Case was joined in his pursuit by 15 or so friends and family members. That attendance pretty well sums up the extent to which the niche sport of “flight archery” has reached the general public. After stretching his muscles all morning by launching practice arrows with his footbow—essentially an overpowered crossbow that is held up by your feet, drawn by your hands, and fired while lying on your back—Case prepared to take a shot at the world record.

That record belongs to Harry Drake, who was a legend in the close-knit world of flight archery. In 1971, Drake launched an arrow 2,028 feet (or 676 yards) using a footbow that he designed and built himself. This is the record that still stands today, and the distance that Case was trying to beat.

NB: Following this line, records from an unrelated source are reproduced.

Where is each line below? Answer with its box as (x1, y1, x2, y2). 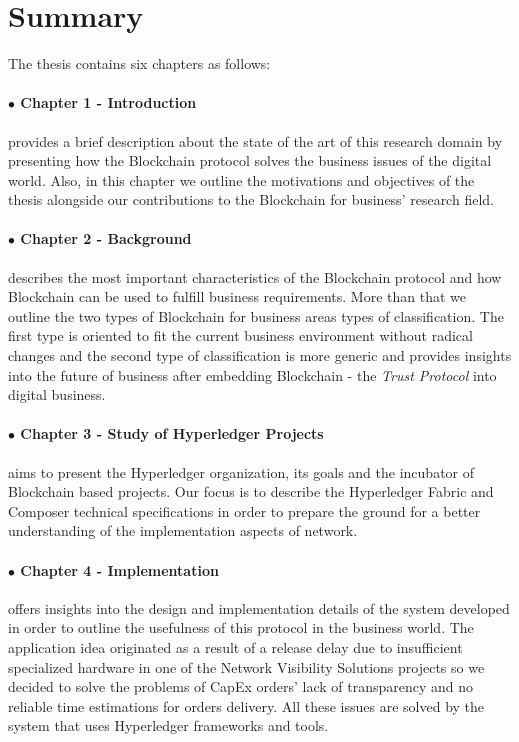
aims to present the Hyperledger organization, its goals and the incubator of (8, 461, 475, 482)
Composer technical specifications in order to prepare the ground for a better (8, 500, 481, 521)
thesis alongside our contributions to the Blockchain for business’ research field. (8, 189, 494, 210)
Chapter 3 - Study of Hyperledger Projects (20, 423, 324, 444)
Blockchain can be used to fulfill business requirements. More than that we (8, 286, 467, 307)
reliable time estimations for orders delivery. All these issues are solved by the (8, 695, 485, 716)
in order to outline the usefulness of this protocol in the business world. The (8, 617, 474, 638)
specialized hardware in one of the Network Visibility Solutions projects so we (8, 656, 485, 677)
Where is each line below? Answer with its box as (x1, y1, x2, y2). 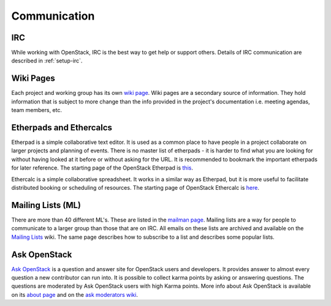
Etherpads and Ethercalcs (11, 122, 113, 133)
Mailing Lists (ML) (11, 200, 82, 211)
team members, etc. (11, 106, 63, 114)
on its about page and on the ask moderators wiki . (11, 291, 138, 298)
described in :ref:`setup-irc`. (11, 57, 83, 64)
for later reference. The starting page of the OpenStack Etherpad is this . (11, 164, 193, 171)
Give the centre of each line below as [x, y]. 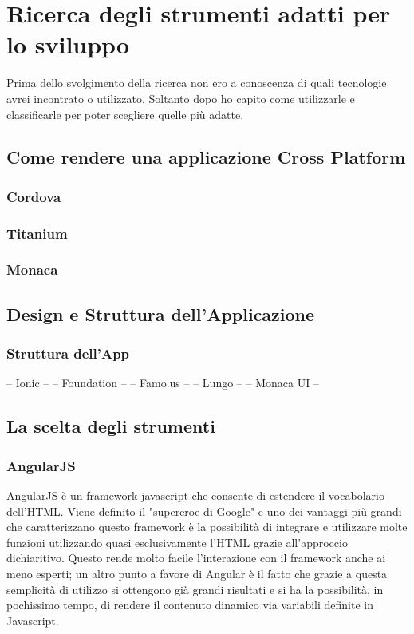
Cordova [34, 196]
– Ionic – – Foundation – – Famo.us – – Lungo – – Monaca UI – [163, 383]
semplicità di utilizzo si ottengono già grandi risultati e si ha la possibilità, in [195, 589]
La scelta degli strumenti [111, 426]
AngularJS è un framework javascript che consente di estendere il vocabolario [195, 495]
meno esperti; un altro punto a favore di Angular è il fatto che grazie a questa [197, 573]
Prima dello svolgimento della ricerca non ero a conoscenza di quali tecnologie [197, 83]
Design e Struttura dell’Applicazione [161, 313]
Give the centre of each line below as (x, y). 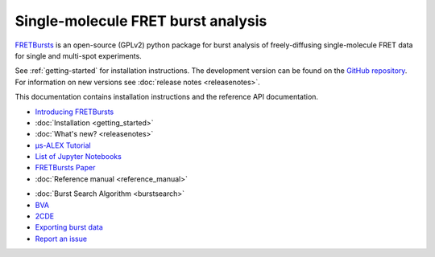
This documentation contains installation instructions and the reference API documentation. (166, 97)
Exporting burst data (69, 227)
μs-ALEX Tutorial (63, 145)
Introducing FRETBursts (75, 112)
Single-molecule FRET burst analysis (141, 21)
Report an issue (61, 239)
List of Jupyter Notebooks (79, 157)
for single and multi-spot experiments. (79, 55)
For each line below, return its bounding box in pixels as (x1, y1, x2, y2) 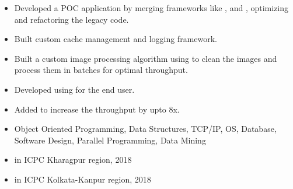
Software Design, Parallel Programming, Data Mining (14, 134, 206, 146)
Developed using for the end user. (14, 83, 135, 95)
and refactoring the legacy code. (14, 13, 129, 25)
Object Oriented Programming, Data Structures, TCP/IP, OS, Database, (14, 123, 277, 135)
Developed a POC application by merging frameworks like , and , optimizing (14, 2, 289, 13)
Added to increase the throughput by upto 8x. (14, 103, 180, 115)
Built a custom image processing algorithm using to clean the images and (14, 52, 277, 64)
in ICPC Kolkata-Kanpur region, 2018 (14, 173, 151, 185)
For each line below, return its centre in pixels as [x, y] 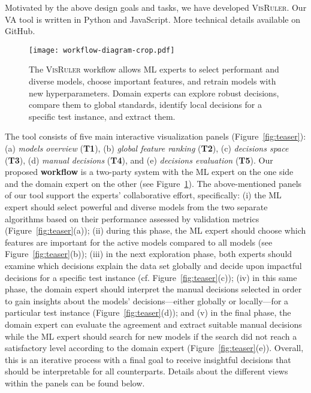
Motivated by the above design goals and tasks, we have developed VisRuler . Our [156, 7]
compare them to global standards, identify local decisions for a [145, 105]
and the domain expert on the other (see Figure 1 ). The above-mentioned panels [153, 183]
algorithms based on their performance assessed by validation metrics [132, 218]
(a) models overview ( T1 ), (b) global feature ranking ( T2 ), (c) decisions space [147, 148]
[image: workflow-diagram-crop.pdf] [102, 50]
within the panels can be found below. [75, 383]
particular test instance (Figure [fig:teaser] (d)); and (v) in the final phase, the [148, 312]
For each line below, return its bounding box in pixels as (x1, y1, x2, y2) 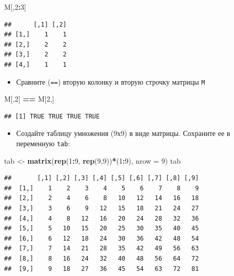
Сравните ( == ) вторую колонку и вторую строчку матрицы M (16, 76, 205, 87)
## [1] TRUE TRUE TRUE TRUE (4, 112, 100, 120)
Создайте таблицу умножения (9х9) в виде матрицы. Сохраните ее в (16, 128, 230, 139)
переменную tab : (16, 138, 70, 148)
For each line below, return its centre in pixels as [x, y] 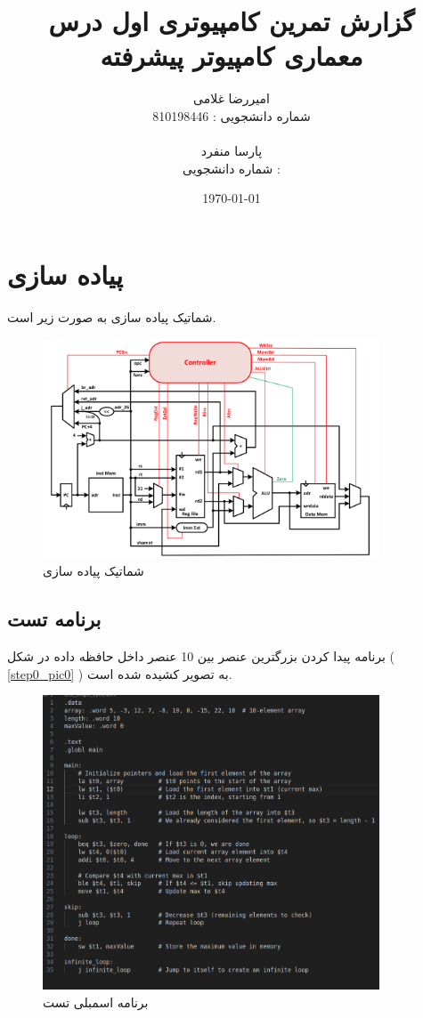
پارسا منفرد [232, 151]
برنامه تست [54, 619]
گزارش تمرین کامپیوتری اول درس [232, 21]
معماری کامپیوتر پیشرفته [232, 56]
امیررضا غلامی [232, 98]
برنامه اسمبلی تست [96, 1002]
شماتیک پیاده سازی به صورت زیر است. [112, 316]
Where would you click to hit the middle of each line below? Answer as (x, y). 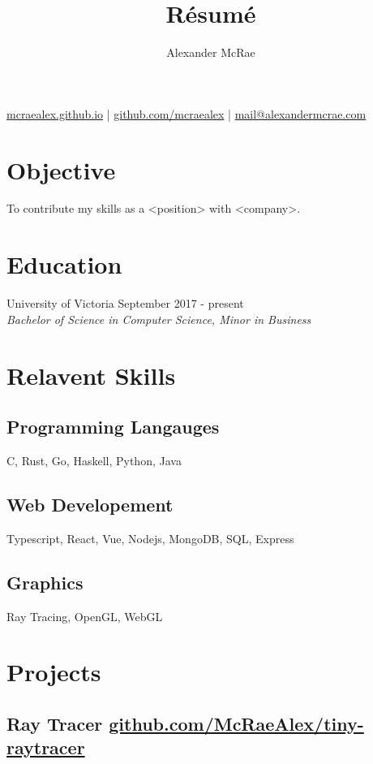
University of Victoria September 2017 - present (125, 303)
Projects (54, 672)
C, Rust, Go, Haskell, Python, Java (94, 460)
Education (64, 264)
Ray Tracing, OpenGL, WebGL (85, 616)
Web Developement (90, 504)
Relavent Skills (91, 375)
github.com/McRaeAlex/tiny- (236, 723)
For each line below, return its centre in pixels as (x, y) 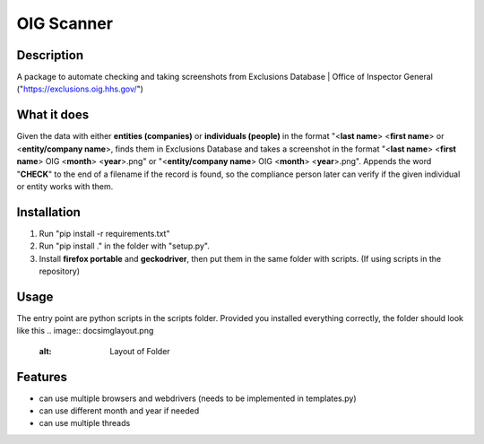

Like Drake, Case designs and builds his own footbows at his home workshop in Beaverton, Oregon. Case also makes his own arrows using ultralight carbon fiber rods, stainless steel nocks, and fragments of safety razor blades as fletching. When used together, the ultra-powerful bow and the ultralight arrows make for a dangerous and unpredictable combination.

So when Case finally told his support team of distance-checkers and onlookers that he was ready to take the big shot, the atmosphere was understandably tense. With his back on the shooting blanket and his face pointed toward the sky, he placed his feet in the footbow’s stirrups and both hands on the bowstring. He took a deep breath in, drew, and released the footbow at a 40-degree angle.

What happened next is hard to explain—in part because it all must have happened so quickly. Suffice it to say that Case’s arrow, which would have been traveling at about 800 fps (roughly double the fastest hunting crossbows on the market), did not go farther than a mile.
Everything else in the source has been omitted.